A successful outcome is any pattern that has exactly 4 heads, such as HHHHTTTT or HTTHTHTH. For this problem, we don't need to know what the patterns are, just how many of them there are. This turns out to be equivalent to asking how many ways can 8 items be taken 4 at a time? The answer will be found on Pascal's Triangle.

For the 9th row of Pascal's Triangle, label the numbers with successive "m at a time" labels

	1  8  28  56  70  56  28  8  1
	|  |  |   |   |   |   |   |  |
	|  |  |   |   |   |   |   |  8 at a time
	|  |  |   |   |   |   |   7 at a time
	|  |  |   |   |   |   6 at a time
	|  |  |   |   |   5 at a time
	|  |  |   |   4 at a time 
	|  |  |   3 at a a time
	|  |  2 at a time
	|  1 at a time
	0 at a time

8 items taken 4 at a time can be done in 70 different ways. Therefore, the probability that the cigar box will show exactly 4 Heads is

A:	70/256  or  0.2734375

Note the probability is much lower than that for two coins (0.500). The more coins in the box, the lower will be the probability that exactly half will be Heads. Which leads us to the next problem...

Q: what is the minimum number of coins that must be placed in the box so that the probability that exactly half of them will be heads will be less than that of rolling a 7 on a pair of dice?

There are 36 possible outcomes rolling a pair of dice. Six of the possible outcomes are 7s. The probability of rolling a 7 is

	6/36  =  0.166666667

This is less than the 8 coin problem, so we'll have to add coins to the cigar box. We will have to look at successive odd rows of Pascal's Triangle (the number of coins in the box must be EVEN if half of them are going to be Heads). For every two coins added, the "m at a time" increases by 1. If you noted that in the above example the "4 at a a time" happened to be the middle number in the row, then you realize that can just take the middle number for each odd numbered row and divide it by 2ⁿ.

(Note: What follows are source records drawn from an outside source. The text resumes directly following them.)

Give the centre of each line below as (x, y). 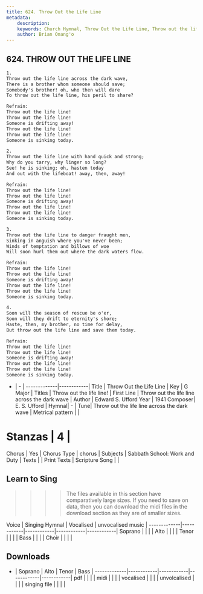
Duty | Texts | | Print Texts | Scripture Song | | (63, 460)
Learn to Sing (32, 479)
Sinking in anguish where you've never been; (64, 241)
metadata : (19, 18)
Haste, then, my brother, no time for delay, (64, 325)
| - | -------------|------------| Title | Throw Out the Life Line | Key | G (101, 386)
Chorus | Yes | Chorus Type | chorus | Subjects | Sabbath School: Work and (100, 453)
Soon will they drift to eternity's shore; (62, 319)
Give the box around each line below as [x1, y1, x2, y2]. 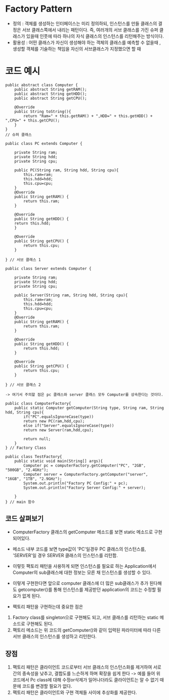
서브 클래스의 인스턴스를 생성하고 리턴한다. [12, 633, 97, 639]
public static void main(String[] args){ [14, 458, 103, 463]
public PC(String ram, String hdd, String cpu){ [14, 168, 119, 173]
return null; [23, 436, 51, 441]
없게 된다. [22, 593, 41, 599]
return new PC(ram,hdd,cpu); [23, 418, 85, 423]
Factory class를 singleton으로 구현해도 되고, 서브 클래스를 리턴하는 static [12, 614, 159, 620]
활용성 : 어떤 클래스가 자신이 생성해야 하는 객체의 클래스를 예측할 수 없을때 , [12, 39, 161, 46]
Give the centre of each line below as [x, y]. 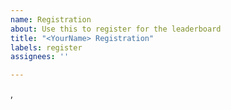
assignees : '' [40, 57]
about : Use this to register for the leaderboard [116, 29]
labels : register [46, 47]
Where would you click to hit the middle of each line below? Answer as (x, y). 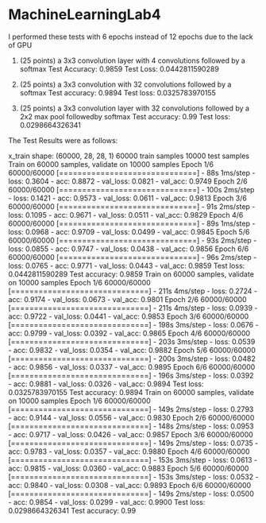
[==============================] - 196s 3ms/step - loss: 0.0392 (131, 375)
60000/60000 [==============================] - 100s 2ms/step (131, 189)
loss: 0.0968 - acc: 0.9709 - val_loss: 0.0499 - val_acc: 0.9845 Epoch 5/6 (129, 231)
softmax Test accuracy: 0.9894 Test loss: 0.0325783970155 (118, 92)
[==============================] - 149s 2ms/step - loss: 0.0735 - (133, 443)
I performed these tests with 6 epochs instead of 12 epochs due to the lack (131, 37)
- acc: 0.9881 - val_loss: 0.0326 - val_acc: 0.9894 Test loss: (106, 384)
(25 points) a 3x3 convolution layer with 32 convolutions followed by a (135, 108)

	coins	probability that half are Heads
	-----	-------------------------------
	  10	    252/1024      =  0.24609375
	  12	    924/4096      =  0.225585938
	  14	   3432/16384     =  0.209472656
	  16	  12870/65536     =  0.196380615
	  18	  48620/262144    =  0.185470581
	  20	 184756/1048576   =  0.176197052
	  22	 705432/4194304   =  0.168188095
A:	  24	2704156/16777216  =  0.161180258

At 24 coins, the odds become slightly less than rolling a 7.

The Cheese Puzzle

In the following diagram, the mouse must make his way from the entrance to the maze to the exit where he will find a piece of cheese. Since the mouse can smell the cheese, he will never take a step away from it. Hence, at each intersection in the maze, the mouse will only move UP or RIGHT.

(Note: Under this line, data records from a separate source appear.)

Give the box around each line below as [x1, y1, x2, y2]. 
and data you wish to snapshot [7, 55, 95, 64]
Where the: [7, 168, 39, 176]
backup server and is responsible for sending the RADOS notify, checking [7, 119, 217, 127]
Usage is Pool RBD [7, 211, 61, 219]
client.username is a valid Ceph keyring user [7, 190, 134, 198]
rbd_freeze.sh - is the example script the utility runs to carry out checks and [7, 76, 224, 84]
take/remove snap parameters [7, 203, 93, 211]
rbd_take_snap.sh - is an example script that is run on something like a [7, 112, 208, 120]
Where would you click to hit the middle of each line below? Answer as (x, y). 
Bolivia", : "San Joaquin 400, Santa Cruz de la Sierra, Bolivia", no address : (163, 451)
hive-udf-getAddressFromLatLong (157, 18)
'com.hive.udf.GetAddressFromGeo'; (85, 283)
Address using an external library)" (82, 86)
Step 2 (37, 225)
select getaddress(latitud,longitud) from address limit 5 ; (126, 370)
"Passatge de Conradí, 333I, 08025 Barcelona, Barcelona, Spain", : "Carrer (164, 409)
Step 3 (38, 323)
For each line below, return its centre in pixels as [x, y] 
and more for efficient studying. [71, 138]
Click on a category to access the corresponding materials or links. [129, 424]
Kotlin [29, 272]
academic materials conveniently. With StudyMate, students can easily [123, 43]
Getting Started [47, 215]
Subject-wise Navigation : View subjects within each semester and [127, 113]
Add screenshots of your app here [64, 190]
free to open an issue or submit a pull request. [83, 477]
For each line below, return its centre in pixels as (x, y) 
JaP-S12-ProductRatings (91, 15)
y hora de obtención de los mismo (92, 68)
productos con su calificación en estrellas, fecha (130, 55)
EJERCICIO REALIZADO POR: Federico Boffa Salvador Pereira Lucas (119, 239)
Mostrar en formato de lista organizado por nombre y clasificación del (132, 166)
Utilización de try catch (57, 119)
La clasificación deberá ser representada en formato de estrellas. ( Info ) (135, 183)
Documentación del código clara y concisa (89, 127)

Q: How many different paths are there to the cheese?

One possible path is: UP UP UP UP RIGHT RIGHT RIGHT RIGHT

Another path is: RIGHT RIGHT RIGHT RIGHT UP UP UP UP

Yet another path is: RIGHT UP RIGHT UP RIGHT UP RIGHT UP

You could sit down with a pencil and paper and determine the answer by tracing all possible paths, but the brute force approach won't help solve the next puzzle:

The Cheese Puzzle is, of course, a cleverly disguised exercise in Binomial Theorem:

There are only 2 choices at each intersection. This prevents going around in circles which would result in infinite solutions. It also makes the problem mappable to binary numbers (UP=0 RIGHT=1).
There are exactly 8 decision points, making the magnitude of the problem the same as that of an 8-bit binary number.
Since the exit is located diagonally opposite the entrance, the number of UP moves must exactly equal the number of RIGHT moves.
So the problem boils down to asking: how many 8-bit binary numbers contain exactly 4 ones?

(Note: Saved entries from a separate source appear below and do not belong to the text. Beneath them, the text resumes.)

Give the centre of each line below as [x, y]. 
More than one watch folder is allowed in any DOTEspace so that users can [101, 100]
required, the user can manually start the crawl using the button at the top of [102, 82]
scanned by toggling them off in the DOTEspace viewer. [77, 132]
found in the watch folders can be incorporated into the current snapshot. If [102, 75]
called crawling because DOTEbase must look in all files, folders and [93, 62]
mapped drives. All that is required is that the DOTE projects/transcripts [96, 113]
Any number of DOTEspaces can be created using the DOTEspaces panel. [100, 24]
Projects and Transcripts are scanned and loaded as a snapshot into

The answer can be found in the center cell of the 9th row of Pascal's Triangle, or we can use the combination formula for 8 items taken 4 at a time:

	C(n,m)  =  n!/(m!*(n-m)!)

	C(8,4)  =  8!/4!*(8-4)!        

	        =  (8*7*6*5*4*3*2*1)/(4*3*2*1*4*3*2*1)

	        =  (8*7*6*5)/(4*3*2)   

	        =  2*7*5  

A:	        =  70

The larger puzzle then becomes C(32,16) which equals 601,080,390 (make sure you have lots of pencils before trying to trace out all the paths).

The Bridge Crossing Puzzle

The following puzzle was e-mailed to me by a friend who was upset that the answer was not provided. But then, that's the purpose of a puzzle - you're supposed to work it out. Although this doesn't involve probability, it is a good exercise in combinations. And not just the number of them, but the actual combinations must be spelled out.

	>"U2" has a concert that starts in 17 minutes and they must all cross a
	>bridge to get there.  All four men begin on the same side
	>of the bridge. You must help them across to the other side. It is night.
	>
	>There is one flashlight.  A maximum of two people can cross at one time. 
	>Any party who crosses, either 1 or 2 people, must have the flashlight with 
	>them.  The flashlight must be walked back and forth, it cannot be thrown,
	>etc.  Each band member walks at a different speed. 
	>A pair must walk together at the rate of the slower man's pace:
	>
	>	Bono:   1 minute  to cross
	>	Edge:   2 minutes to cross
	>	Adam:   5 minutes to cross
	>	Larry: 10 minutes to cross
	>
	>For example: if Bono and Larry walk across first, 10 minutes have elapsed 
	>when they get to the other side of the bridge.  If Larry then returns with 
	>the flashlight, a total of 20 minutes have passed and you have failed the 
	>mission.
	>
	>Notes: There is no trick behind this.  It is the simple movement of 
	>resources in the appropriate order.  There are two known answers to this 
	>problem.  This is based on a question Microsoft gives to all prospective employees.
	>
	>Note: Microsoft expects you to answer this question in under 5 minutes!

Analysis:
To transfer 4 items across 2 at a time (with the requirement that 1 returns after each crossing), you will need 5 trips:

	[0] initial state: 4 on near side,  0 on far side
	[1] 2 cross:       2 on near side,  2 on far side
	[2] 1 returns:     3 on near side,  1 on far side
	[3] 2 cross:       1 on near side,  3 on far side
	[4] 1 returns:     2 on near side,  2 on far side
	[5] 2 cross:       0 on near side,  4 on far side

One might think (as I did) that the obvious answer is to have bono cross all five times in order to minimize the penalty paid on the return trips. This adds up as:

	2 + 1 + 5 + 1 + 10 = 19

However, the optimum strategy is to sacrifice one of the return trips in order to "shield" the five, as follows:

	2 + 2 + 10 + 1 + 2 = 17

If I were hiring a programmer, I would certainly not hire anyone who solves the problem in 5 minutes for the following reasons:

the person is already familiar with this problem or ones like it. This is trivia.
the person has an inherent understanding of the underlying logic and can intuitively grasp the optimum solution. Unfortunately, software bugs are caused by programmers who think they have an intuitive grasp when in fact they don't fully understand the algorithms they create.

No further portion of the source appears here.